Science and Technology Daily Beijing, May 29 (reporter Liu Xia) According to the physicists organization network reported on the 28th, researchers in the United States have found a new technology that can increase the catalytic speed of chemical reactions to 10,000 times the existing catalytic speed limit, which is expected to greatly improve the speed of thousands of chemical processes and significantly reduce costs. The fertilizer, food, fuel, plastics and other industries benefit.

Scientists use catalysts (such as metals) to speed up chemical reactions, but only as fast as Sabatier's principle allows. Since this criterion was established quantitatively in 1960, the Sabatier maximum has been the limit of catalytic speed.

Researchers at the Catalytic Energy Innovation Center, funded by the U.S. Department of Energy, have found that they can break this speed limit by applying a wave to a catalyst, creating an oscillating catalyst. Waves have peaks and troughs, and when applied, the waves allow the two parts of a chemical reaction to proceed alone, at different speeds. When the waves applied to the surface of the catalyst match the natural frequency of the chemical reaction, a mechanism called "resonance" causes the catalytic rate to rise significantly.

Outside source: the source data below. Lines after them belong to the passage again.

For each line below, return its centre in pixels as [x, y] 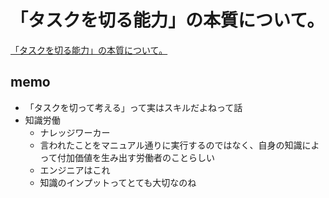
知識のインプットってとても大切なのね [118, 182]
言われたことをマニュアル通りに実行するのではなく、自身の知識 [171, 145]
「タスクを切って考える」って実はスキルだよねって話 [133, 107]
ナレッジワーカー [75, 132]
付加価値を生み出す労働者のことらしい [135, 157]
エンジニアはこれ [75, 170]
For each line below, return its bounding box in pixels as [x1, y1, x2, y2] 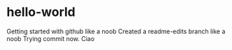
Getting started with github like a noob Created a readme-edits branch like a [6, 27, 226, 35]
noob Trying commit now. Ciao [6, 34, 95, 42]
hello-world [6, 4, 76, 20]
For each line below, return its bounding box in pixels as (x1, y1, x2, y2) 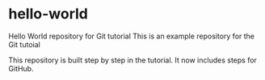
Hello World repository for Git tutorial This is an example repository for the (8, 31, 255, 41)
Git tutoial (8, 39, 40, 49)
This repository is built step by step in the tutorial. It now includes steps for (8, 55, 257, 65)
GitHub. (8, 63, 34, 73)
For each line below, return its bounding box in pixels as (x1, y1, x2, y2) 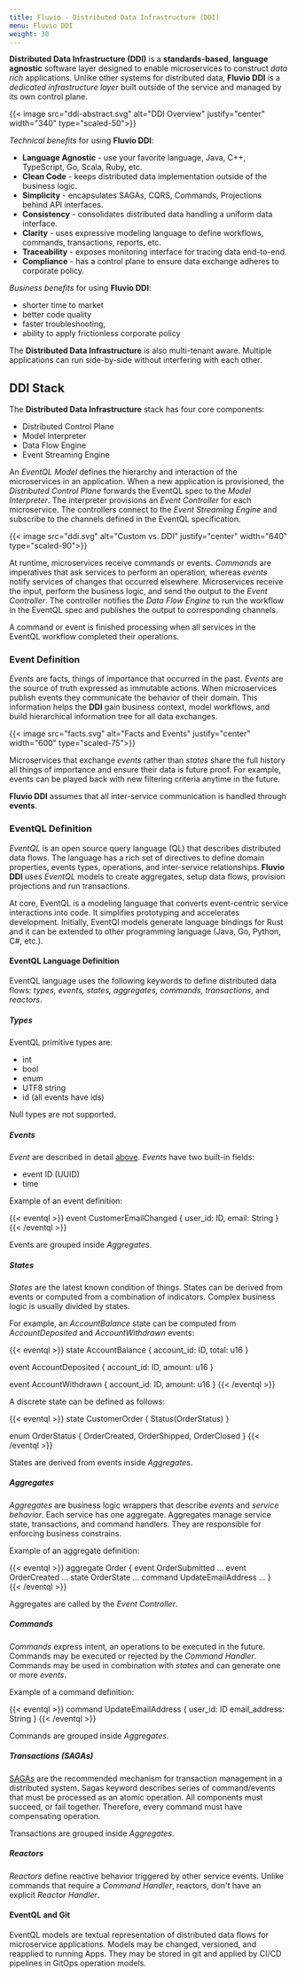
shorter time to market (21, 300, 104, 310)
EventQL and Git (9, 1910, 71, 1920)
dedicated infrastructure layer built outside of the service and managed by (9, 82, 282, 93)
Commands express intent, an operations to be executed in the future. (9, 1641, 266, 1651)
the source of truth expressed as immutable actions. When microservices (9, 683, 277, 694)
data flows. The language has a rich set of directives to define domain (9, 852, 265, 863)
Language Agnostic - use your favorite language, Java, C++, (21, 153, 246, 163)
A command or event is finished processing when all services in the (9, 622, 256, 632)
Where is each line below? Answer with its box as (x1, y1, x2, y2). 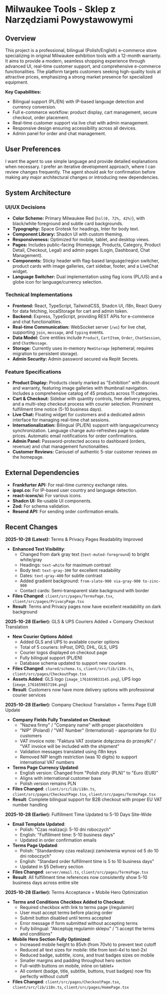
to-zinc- (143, 579, 161, 584)
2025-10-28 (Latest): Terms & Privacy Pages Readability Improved (5, 536, 143, 542)
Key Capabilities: (5, 89, 41, 95)
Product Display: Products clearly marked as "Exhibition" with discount (12, 380, 160, 386)
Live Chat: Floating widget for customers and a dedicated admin (12, 412, 146, 418)
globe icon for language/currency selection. (12, 279, 103, 285)
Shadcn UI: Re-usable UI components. (12, 498, 92, 504)
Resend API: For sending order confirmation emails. (12, 508, 120, 514)
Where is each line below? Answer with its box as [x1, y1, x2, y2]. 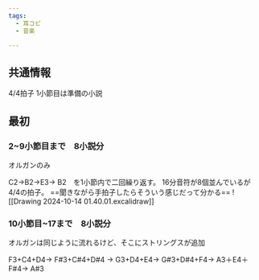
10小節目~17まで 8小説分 [8, 218, 111, 229]
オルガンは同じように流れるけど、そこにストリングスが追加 [8, 238, 205, 248]
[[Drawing [8, 196, 42, 206]
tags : [8, 11, 27, 20]
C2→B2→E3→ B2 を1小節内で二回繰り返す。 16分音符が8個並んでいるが [8, 177, 251, 187]
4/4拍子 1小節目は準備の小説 [8, 89, 103, 98]
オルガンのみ [8, 160, 51, 170]
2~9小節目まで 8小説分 [8, 140, 105, 151]
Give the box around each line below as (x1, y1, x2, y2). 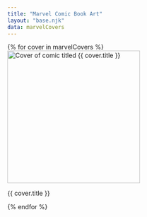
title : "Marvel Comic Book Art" (7, 10, 102, 18)
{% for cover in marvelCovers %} (7, 43, 104, 52)
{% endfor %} (7, 203, 48, 211)
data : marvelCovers (7, 23, 65, 30)
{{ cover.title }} (7, 189, 51, 198)
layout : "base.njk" (7, 17, 65, 24)
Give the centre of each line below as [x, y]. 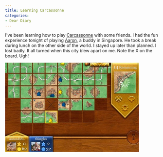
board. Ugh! [17, 56]
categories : [17, 15]
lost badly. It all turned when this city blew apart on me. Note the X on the [79, 51]
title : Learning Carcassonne [35, 10]
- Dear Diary [18, 21]
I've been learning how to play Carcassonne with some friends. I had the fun [81, 35]
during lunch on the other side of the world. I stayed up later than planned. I [81, 45]
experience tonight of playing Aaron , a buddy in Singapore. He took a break [81, 40]
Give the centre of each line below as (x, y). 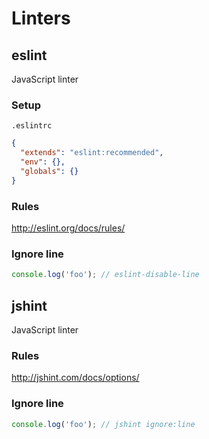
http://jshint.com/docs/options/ (75, 378)
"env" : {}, (43, 162)
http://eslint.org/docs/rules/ (68, 228)
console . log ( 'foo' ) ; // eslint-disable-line (105, 275)
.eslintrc (32, 126)
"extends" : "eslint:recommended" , (92, 153)
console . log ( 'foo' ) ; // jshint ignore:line (103, 424)
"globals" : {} (49, 171)
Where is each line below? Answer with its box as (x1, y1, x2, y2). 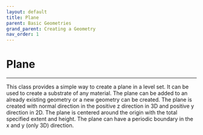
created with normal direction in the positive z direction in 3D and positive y (6, 102, 195, 110)
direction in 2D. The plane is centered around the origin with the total (6, 109, 178, 116)
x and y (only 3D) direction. (6, 122, 74, 129)
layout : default (6, 8, 47, 15)
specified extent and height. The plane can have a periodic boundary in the (6, 116, 193, 123)
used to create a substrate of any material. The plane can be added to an (6, 90, 188, 97)
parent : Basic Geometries (6, 20, 71, 26)
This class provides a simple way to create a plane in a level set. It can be (6, 83, 189, 91)
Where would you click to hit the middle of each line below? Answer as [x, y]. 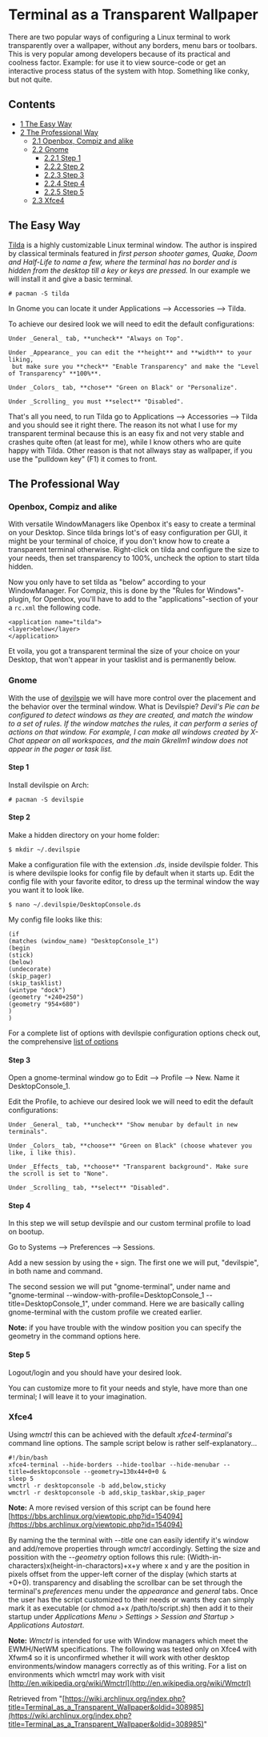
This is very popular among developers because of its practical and [119, 54]
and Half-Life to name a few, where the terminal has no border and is [123, 262]
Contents [32, 104]
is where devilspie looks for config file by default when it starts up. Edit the [131, 873]
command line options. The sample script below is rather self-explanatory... [133, 1443]
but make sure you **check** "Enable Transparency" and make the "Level [136, 366]
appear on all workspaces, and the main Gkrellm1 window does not [137, 740]
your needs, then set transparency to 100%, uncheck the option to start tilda [134, 558]
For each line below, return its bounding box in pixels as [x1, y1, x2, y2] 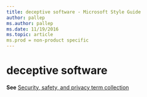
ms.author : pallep [6, 20, 53, 26]
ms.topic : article [6, 32, 53, 38]
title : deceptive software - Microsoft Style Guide [6, 9, 141, 15]
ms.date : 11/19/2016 [6, 26, 59, 32]
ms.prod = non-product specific [6, 37, 89, 43]
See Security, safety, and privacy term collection [6, 84, 129, 91]
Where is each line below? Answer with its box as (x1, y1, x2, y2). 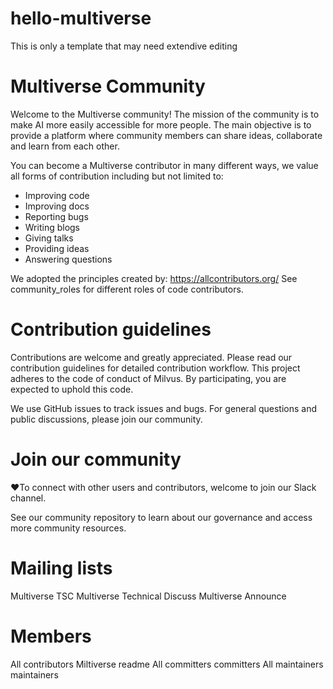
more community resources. (10, 522, 127, 534)
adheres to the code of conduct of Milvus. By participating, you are (10, 372, 287, 384)
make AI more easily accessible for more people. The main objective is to (10, 118, 312, 131)
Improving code (24, 189, 90, 201)
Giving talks (24, 232, 74, 244)
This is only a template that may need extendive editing (10, 40, 238, 52)
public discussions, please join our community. (10, 413, 203, 425)
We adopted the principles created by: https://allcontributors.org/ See (10, 272, 298, 284)
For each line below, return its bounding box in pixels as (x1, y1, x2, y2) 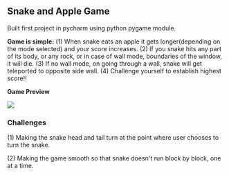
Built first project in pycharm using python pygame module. (7, 24, 176, 32)
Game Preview (7, 87, 50, 95)
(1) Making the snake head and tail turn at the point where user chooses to (7, 133, 219, 142)
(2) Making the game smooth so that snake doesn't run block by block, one (7, 154, 221, 163)
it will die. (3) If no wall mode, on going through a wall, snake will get (7, 59, 203, 68)
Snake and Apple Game (7, 6, 110, 17)
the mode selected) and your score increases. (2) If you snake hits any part (7, 44, 221, 53)
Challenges (7, 118, 46, 127)
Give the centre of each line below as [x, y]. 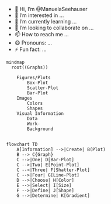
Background [40, 129]
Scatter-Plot [43, 88]
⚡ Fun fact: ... [30, 49]
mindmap [15, 62]
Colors [35, 103]
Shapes [35, 108]
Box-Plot [38, 83]
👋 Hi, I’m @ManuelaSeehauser [51, 9]
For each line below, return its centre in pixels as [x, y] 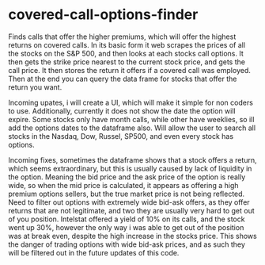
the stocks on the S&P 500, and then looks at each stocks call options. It [126, 53]
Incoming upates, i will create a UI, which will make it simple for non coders [131, 102]
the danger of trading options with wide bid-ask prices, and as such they [127, 244]
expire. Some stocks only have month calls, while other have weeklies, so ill [131, 119]
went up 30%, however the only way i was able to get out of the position [126, 227]
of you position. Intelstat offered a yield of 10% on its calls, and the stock [127, 219]
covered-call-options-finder [103, 15]
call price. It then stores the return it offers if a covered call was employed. [129, 70]
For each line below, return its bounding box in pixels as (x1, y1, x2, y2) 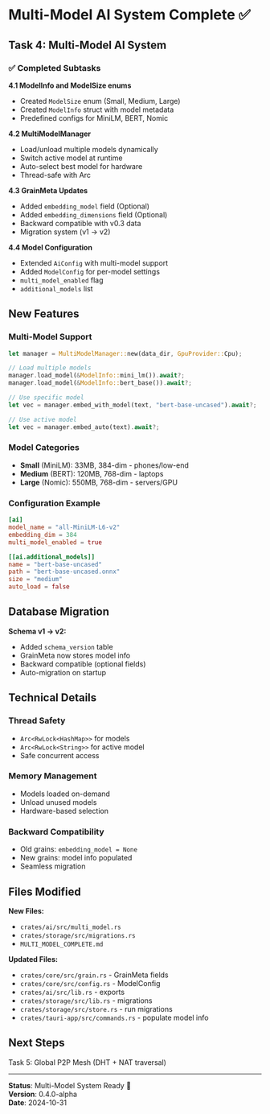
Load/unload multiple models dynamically (19, 144, 158, 154)
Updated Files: (8, 954, 59, 963)
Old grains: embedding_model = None (19, 844, 138, 854)
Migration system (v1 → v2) (19, 227, 111, 237)
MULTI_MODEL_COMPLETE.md (19, 940, 104, 948)
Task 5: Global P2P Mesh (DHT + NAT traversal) (8, 1057, 167, 1067)
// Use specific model (8, 394, 84, 402)
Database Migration (8, 605, 110, 619)
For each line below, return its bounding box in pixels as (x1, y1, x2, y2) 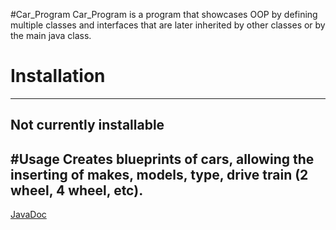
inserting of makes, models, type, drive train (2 (10, 166, 309, 183)
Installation (10, 65, 106, 88)
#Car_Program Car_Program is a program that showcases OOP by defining (10, 9, 318, 20)
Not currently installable (10, 117, 165, 134)
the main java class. (10, 30, 92, 41)
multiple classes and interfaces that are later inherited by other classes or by (10, 19, 326, 31)
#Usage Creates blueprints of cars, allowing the (10, 150, 315, 168)
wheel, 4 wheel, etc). (10, 182, 144, 199)

co-author Paul Dornhahl, a professor of chemical engineering and materials science at the University of Minnesota, said: "We've long realized that catalysts need to change over time, and it turns out that moving to a frequency of kilohertz significantly speeds up catalysis."

Increasing the speed of chemical reactions would greatly benefit thousands of chemical and material technologies used to develop fertilizers, food, fuels, plastics and more, significantly reducing the amount of equipment needed to make them and lowering the overall cost of many everyday materials, the researchers said. "This has the potential to revolutionize the way we make almost all of our most basic chemicals, materials and fuels, and the shift from conventional to dynamic catalysts will be as big as the shift from direct current to alternating current," said Professor Donis Vilakos, director of the Catalytic Energy Innovation Center.